Specifically, the single-bit digital modulator is used for converting an input multi-bit digital signal into a single-bit digital signal, and the single-bit digital signal adopts a delta-sigma format.
In particular, the unit digital signal is a serial stream of positive and negative pulses, which are converted by multiples, the number of positive pulses increasing as the amplitude of the modulated analog signal increases.
In particular, the analog-to-digital converter 4 comprises at least one decimator or at least one interpolator coupled to receive the multi-bit digital signal and to generate a multi-bit digital output signal that transitions at a frequency that is less than or greater than the transition frequency, respectively; the decimator may maintain delta-sigma format; a rate change switch associated with the decimator or interpolator may modify the frequency to maintain compatibility.
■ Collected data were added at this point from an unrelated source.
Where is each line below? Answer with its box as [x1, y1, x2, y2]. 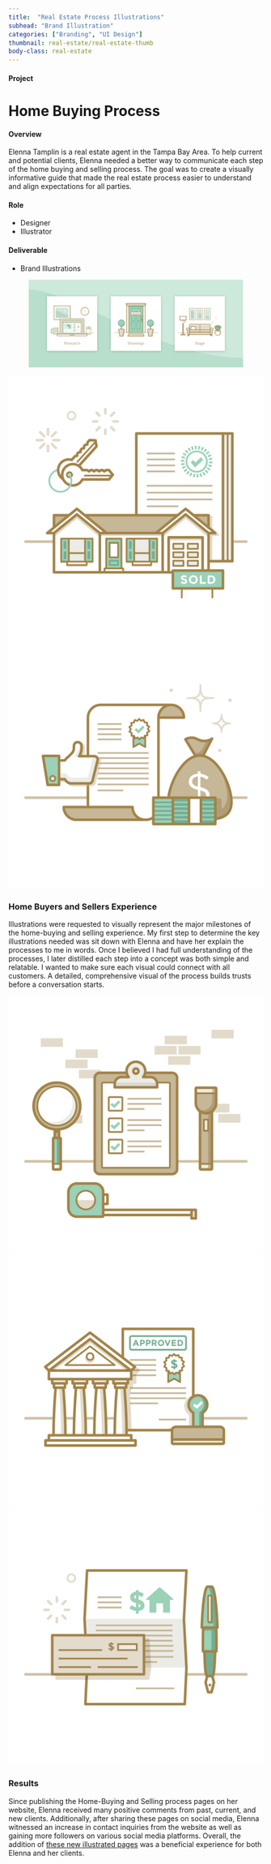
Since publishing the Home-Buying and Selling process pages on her [8, 1796, 239, 1806]
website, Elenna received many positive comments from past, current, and [8, 1805, 256, 1815]
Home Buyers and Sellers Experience [8, 901, 158, 912]
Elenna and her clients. [8, 1848, 85, 1858]
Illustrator [19, 227, 53, 237]
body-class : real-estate [8, 47, 92, 56]
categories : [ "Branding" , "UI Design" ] [8, 30, 143, 38]
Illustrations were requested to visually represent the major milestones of [8, 919, 252, 929]
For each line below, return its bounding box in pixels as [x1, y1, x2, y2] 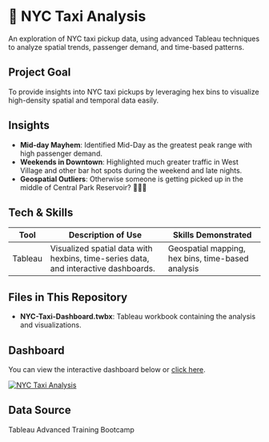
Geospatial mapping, [167, 243, 246, 254]
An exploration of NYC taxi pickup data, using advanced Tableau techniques [8, 34, 260, 43]
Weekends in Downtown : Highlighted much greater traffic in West [19, 156, 239, 167]
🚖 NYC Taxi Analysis [8, 7, 147, 26]
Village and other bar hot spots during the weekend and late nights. [19, 165, 243, 175]
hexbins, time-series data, [50, 253, 150, 264]
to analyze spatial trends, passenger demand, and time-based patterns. [8, 42, 245, 51]
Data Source [8, 403, 71, 417]

The use of a multi-bit quantizer in an analog modulator of delta-sigma format not only operates with reduced quantization step size, but more importantly, produces a greatly reduced quantization noise in the feedback signal. The digital decimation filter, which may be embodied on or separate from the integrated circuit, may accordingly be made simpler than the digital filter required to eliminate single bit quantizer noise. The reduced quantization noise can reduce the over-sampling rate, thereby reducing the working speed and complexity of the digital filter, and the filter has smaller volume and lower power consumption. The overhead of using a digital modulator is small. The components required for the digital modulator are readily available and readily implemented using various counters, accumulators, adders, etc. commonly known in digital circuit fabrication. The larger digital portion can be reduced to a minimum substrate area and the minimum noise can be attributed to the analog sampling portion of the mixed signal integrated circuit. The multi-bit quantizer in an analog modulator incurs minimal additional overhead compared to the single-bit quantizer in an analog modulator. Thus, the current combination of multi-bit analog modulators and single-bit digital modulators achieves the advantages of reduced quantization noise, minimal circuit overhead, and minimal complexity.
Example 2:
the embodiment provides an earphone, which has any one of the above noise reduction processing audio chips, and has the same performance, and will not be described again.
It should be noted that the above description of the present invention is further detailed in connection with the specific embodiments, and it should not be construed that the specific embodiments of the present invention are limited thereto, and those skilled in the art can make various improvements and modifications on the basis of the above-described embodiments while falling within the scope of the present invention.